Why do we need GPUs for Deep learning?

One of the nice properties of neural networks is that they find patterns in the data (features) by themselves. But, how do they do that and how do GPUs help with it?

Images and texts can be represented as numbers

Here’s an image from the very popular MNIST (“Modified National Institute of Standards and Technology”) dataset, the “Hello World” of computer vision.

Matrix representation of 0 from MNIST

On the right you have the matrix representation of the grayscale image on the left. Each element of the matrix represents a pixel of the image and has a value between 0 and 255.

Similarly, texts can be represented as a term-document matrix.

Term-document matrix

Here, each number in a term-document matrix represents the number of times a word appears in the document.

Convolutional Neural Networks

CNN for image classification comprises a lot of matrix multiplications. In fact, that’s what a convolution in CNN means — element-wise matrix multiplication.
Jeremy Howard explained this really well in Fast.ai’s Lesson 3. He used an excel spreadsheet to explain a forward pass through a general CNN architecture.

You start with an image and multiply it by an image kernel. For example, the kernel in the above image works as an edge detector and finds all the horizontal edges. You iterate over a 3x3 matrix in the image and multiply it by the filter. Then, you use an activation function like ReLU or Softmax.
This is followed by more kernels and steps like MaxPooling.

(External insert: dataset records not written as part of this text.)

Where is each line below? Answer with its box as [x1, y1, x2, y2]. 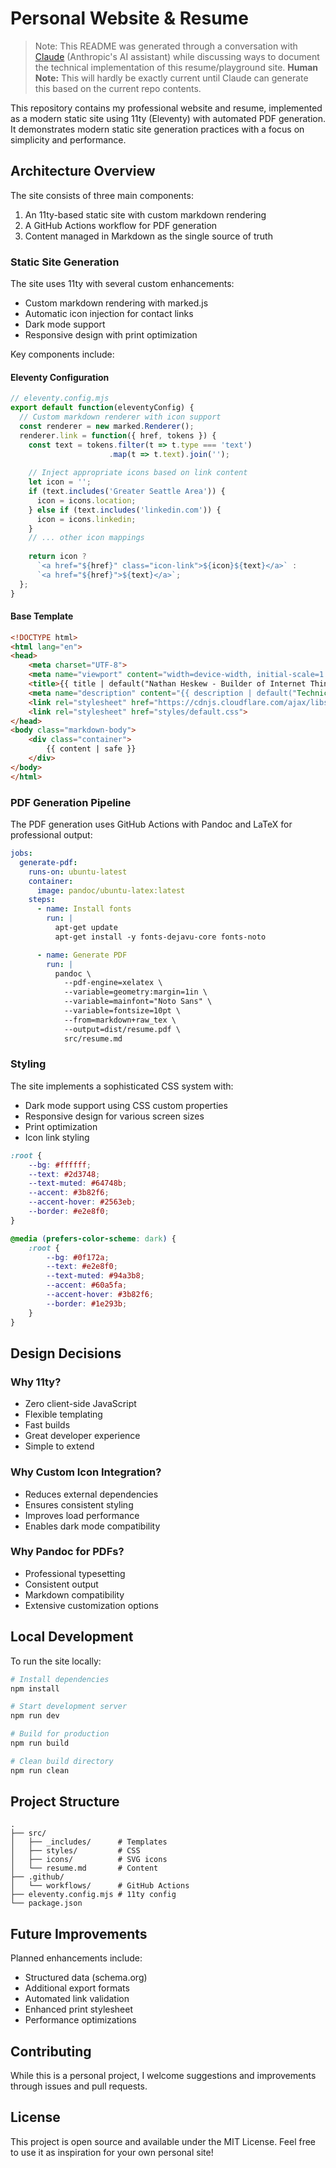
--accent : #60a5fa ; [46, 1280, 128, 1291]
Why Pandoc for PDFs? [10, 1545, 125, 1559]
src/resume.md [63, 1033, 123, 1044]
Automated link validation [24, 1993, 130, 2005]
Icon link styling [24, 1131, 90, 1143]
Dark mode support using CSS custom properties [24, 1099, 228, 1111]
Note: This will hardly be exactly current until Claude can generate [34, 72, 309, 84]
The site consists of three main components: [10, 189, 194, 201]

The objective of MaxPooling is to down-sample an input representation (image, hidden-layer output matrix, etc.), reducing its dimensionality and allowing for assumptions to be made about features contained in the sub-regions binned.


Followed by multiplying the MaxPool matrix by arbitrarily initialised weights.
The following two layers are called fully-connected layers because we are performing the multiplication of the complete matrix and not parts of them.

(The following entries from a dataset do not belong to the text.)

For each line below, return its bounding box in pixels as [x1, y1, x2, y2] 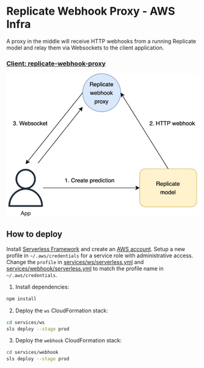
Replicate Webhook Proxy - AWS [6, 4, 175, 18]
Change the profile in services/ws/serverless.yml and [6, 258, 144, 265]
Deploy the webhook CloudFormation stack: [15, 337, 122, 344]
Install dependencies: [15, 283, 70, 290]
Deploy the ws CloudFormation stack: [15, 307, 108, 314]
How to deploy [6, 229, 63, 240]
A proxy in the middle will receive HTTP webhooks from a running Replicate [6, 37, 197, 45]
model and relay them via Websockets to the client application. [6, 44, 164, 51]

The next steps, of course, include optimising weights to minimise the loss function.

But, how do GPUs do it faster?

The main computational module, the CPUs are designed to do computation rapidly on a small amount of data. For example, multiplying a few numbers on a CPU is blazingly fast. But it struggles when operating on a large amount of data. E.g., multiplying matrices of tens or hundreds thousand numbers.

The following curve shows how computation time increases why multiplying two randomly created matrices as the size of the matrices increase.
This graph was created when comparing GTX 1080 and i7.

CPUs vs GPUs

GPUs take less time for such operation because they are composed of hundreds of cores that can handle thousands of threads simultaneously.
This also means that the programming model used to program GPUs are different than the one used for serial programs.

Squaring numbers on a CPU: serial programming

GPUs divide the task among multiple cores each performing one task at a time.

Squaring numbers on a GPU: Parallel programming

So, for the above task of squaring numbers, if each operation takes 2 ns, it will take the CPU to 2*64 ns to square all the numbers.
On a GPU, however, if each operation takes 10 ns, and there are 64 threads, the whole program would take just 10 ns.